Iliopoulos Dimitrios, Poultsides George, Peristeri Vasiliki, Kouri Georgia, Andreou Alexandros, Voyiatzis Nikolaos
Laboratory of Cytogenetics, 2nd Department of Pediatrics, A.H.E.P.A. Hospital, School of Medicine, Aristotelian University of Thessaloniki, Thessaloniki, Greece.
Ann Genet. 2004 Jan-Mar;47(1):95-8. doi: 10.1016/j.anngen.2003.08.025.
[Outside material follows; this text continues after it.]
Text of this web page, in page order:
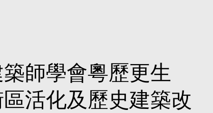
築師學會粵歷更生
活化及歷史建築改

The occurrence of double aneuploidy in the same individual is a relatively rare phenomenon. We describe twin newborns with typical clinical features of Down's syndrome, of which one revealed 48,XXY,+21 GTG-band karyotype. The second newborn died 2 days after its birth, and was clinically diagnosed having Down syndrome. Due to the same clinical features of the twins, the common placenta and amniotic sac, we speculate that they were monozygotics and as a result the second newborn should also be a Klinefelter. The purpose of this report is to present a rare case of possible coincidence of double aneuploidy in newborn twins. A review of the literature showed that double trisomy (48,XXY,+21) in a twin newborn infant has never occurred.
同一个体出现双三体是一种相对罕见的现象。我们描述了一对具有典型唐氏综合征临床特征的双胞胎新生儿,其中一个显示为48,XXY,+21 GTG带核型。第二个新生儿出生后2天死亡,临床诊断为唐氏综合征。由于这对双胞胎具有相同的临床特征、共用胎盘和羊膜囊,我们推测他们是单卵双胞胎,因此第二个新生儿也应该是克兰费尔特综合征患者。本报告的目的是呈现一例新生儿双胞胎中可能出现双三体巧合的罕见病例。文献回顾显示,双胞胎新生儿中从未出现过双三体(48,XXY,+21)的情况。